Exercise description:
Everything from the first line of the records below through the line containing "ASK WHAT YOU CAN DO" is to be retyped exactly; leave out the rest.

Dataset records:
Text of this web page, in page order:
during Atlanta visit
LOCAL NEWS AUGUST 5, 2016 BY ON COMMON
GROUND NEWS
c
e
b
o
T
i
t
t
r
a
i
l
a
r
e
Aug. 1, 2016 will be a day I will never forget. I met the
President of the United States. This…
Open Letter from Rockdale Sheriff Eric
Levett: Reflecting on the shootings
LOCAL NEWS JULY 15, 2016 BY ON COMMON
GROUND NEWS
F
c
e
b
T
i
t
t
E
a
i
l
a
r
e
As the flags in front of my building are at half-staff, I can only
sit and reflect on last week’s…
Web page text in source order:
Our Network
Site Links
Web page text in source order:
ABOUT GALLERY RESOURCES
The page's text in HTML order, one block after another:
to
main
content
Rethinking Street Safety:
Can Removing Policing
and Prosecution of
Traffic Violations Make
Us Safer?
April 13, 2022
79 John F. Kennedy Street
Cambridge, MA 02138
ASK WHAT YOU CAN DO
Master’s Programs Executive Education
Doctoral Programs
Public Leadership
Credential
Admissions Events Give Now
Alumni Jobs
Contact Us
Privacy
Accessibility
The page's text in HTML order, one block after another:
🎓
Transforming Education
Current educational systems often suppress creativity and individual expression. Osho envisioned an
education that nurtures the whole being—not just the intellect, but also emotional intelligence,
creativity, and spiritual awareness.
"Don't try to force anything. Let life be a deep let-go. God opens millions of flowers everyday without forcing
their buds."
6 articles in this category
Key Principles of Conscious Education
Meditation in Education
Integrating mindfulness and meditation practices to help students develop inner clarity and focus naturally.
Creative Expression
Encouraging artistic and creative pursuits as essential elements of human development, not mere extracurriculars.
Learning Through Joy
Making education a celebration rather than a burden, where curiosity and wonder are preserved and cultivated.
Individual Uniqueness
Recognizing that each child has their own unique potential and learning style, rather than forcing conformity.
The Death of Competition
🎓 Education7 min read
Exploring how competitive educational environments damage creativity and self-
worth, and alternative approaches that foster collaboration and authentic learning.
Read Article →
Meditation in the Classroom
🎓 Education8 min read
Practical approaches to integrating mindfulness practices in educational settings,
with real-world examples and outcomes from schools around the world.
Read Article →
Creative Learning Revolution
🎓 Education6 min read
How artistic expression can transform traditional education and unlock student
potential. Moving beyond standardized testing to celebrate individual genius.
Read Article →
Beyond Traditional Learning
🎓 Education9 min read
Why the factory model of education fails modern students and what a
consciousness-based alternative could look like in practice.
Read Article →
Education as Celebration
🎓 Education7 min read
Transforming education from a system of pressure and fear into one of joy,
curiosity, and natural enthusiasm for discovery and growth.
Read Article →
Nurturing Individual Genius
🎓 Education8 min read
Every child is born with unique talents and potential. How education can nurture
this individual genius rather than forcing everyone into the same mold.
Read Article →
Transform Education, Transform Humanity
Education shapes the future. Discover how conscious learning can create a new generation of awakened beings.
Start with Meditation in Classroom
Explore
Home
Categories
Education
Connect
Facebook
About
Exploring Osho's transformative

Answer:
Text of this web page, in page order:
during Atlanta visit
LOCAL NEWS AUGUST 5, 2016 BY ON COMMON
GROUND NEWS
c
e
b
o
T
i
t
t
r
a
i
l
a
r
e
Aug. 1, 2016 will be a day I will never forget. I met the
President of the United States. This…
Open Letter from Rockdale Sheriff Eric
Levett: Reflecting on the shootings
LOCAL NEWS JULY 15, 2016 BY ON COMMON
GROUND NEWS
F
c
e
b
T
i
t
t
E
a
i
l
a
r
e
As the flags in front of my building are at half-staff, I can only
sit and reflect on last week’s…
Web page text in source order:
Our Network
Site Links
Web page text in source order:
ABOUT GALLERY RESOURCES
The page's text in HTML order, one block after another:
to
main
content
Rethinking Street Safety:
Can Removing Policing
and Prosecution of
Traffic Violations Make
Us Safer?
April 13, 2022
79 John F. Kennedy Street
Cambridge, MA 02138
ASK WHAT YOU CAN DO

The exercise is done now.